Back then, I used it to improve communication, defuse tension and even navigate my own inner saboteur. These days, NLP isn’t mentioned very often in leadership development programmes or team workshops. You’re far more likely to see references to coaching theory, behavioural science or psychological safety.


But quietly, behind the curtain, many of those newer frameworks still owe a debt to the principles NLP introduced. While some of its language may feel dated, and a few of its techniques overly rehearsed, the core thinking remains sound—and perhaps even more necessary now than it was then.

The Purpose Beneath the Pattern

​At its core, NLP was never about clever tricks or fast-talking persuasion. It was about learning how people build their reality and helping them adjust it where needed. It asked us to notice what worked in successful behaviour, replicate it, and share it.

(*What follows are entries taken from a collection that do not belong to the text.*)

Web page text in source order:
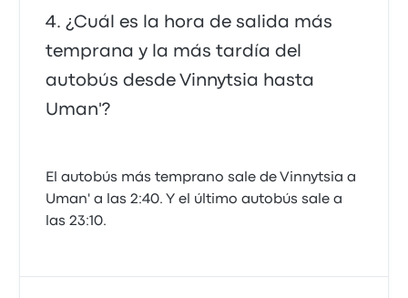
¿Cuál es la hora de salida más
temprana y la más tardía del
autobús desde Vinnytsia hasta
Uman'?
El autobús más temprano sale de Vinnytsia a
Uman' a las 2:40. Y el último autobús sale a
las 23:10.

That’s where the idea of behaviour modelling came in. If someone consistently delivered great presentations, closed deals or ran calm meetings, NLP encouraged you to look beyond the surface. What did they believe? How did they prepare? What sequence of thoughts and actions made up their process?

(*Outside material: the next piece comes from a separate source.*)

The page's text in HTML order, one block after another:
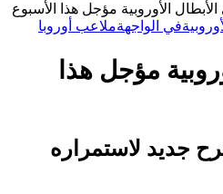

In today’s environment, where peer learning, mentoring and skill sharing are essential across hybrid and matrixed teams, behaviour modelling still has real value. Rather than sending someone on a generic training course, you can help them identify role models, unpack specific behaviours and test new approaches within their day-to-day role.

It’s more than shadowing. It’s structured observation, focused reflection and a commitment to building from proven success. A process I’ve used repeatedly with teams over the years, especially when onboarding talent or transitioning subject matter experts into people managers.

Communication That Cuts Through

One of NLP’s most talked-about contributions was its focus on communication, specifically, how to speak in a way that others actually hear.
​
The meta model, one of NLP’s original frameworks, breaks down language into filters we naturally apply when we communicate. It helps us spot when someone is generalising (“they never listen”), deleting important detail (“I’ve sorted it”) or distorting meaning (“she hates me”). By gently asking clarifying questions, you can unpack the real issue and avoid reacting to incomplete information.

If that sounds familiar, it’s because the principles underpin modern coaching conversations and conflict resolution. I’ve used meta model thinking countless times in marketing strategy workshops and 1:1s—often when a client says something broad like “our customers don’t get us” or “email just doesn’t work anymore.” Probing beneath the statement reveals nuance, context and often a way forward.

Understanding Motivation with Meta Programs

Another less publicised NLP tool—but one I still find useful—is the concept of meta programs. These are unconscious filters that shape how we perceive and react to the world.

Some people are motivated towards goals, others are driven to move away from problems. Some prefer options and flexibility, while others seek clear procedures. Understanding a person’s meta programs can help you frame feedback more effectively, assign roles that suit their thinking style, and reduce frustration in cross-functional teams.

In hybrid or remote environments—where assumptions about motivation can lead to mismatched expectations—this awareness becomes critical. For example, someone who prefers external reference points may need regular check-ins to feel confident they’re on track. In contrast, someone who relies on internal validation might find that style intrusive.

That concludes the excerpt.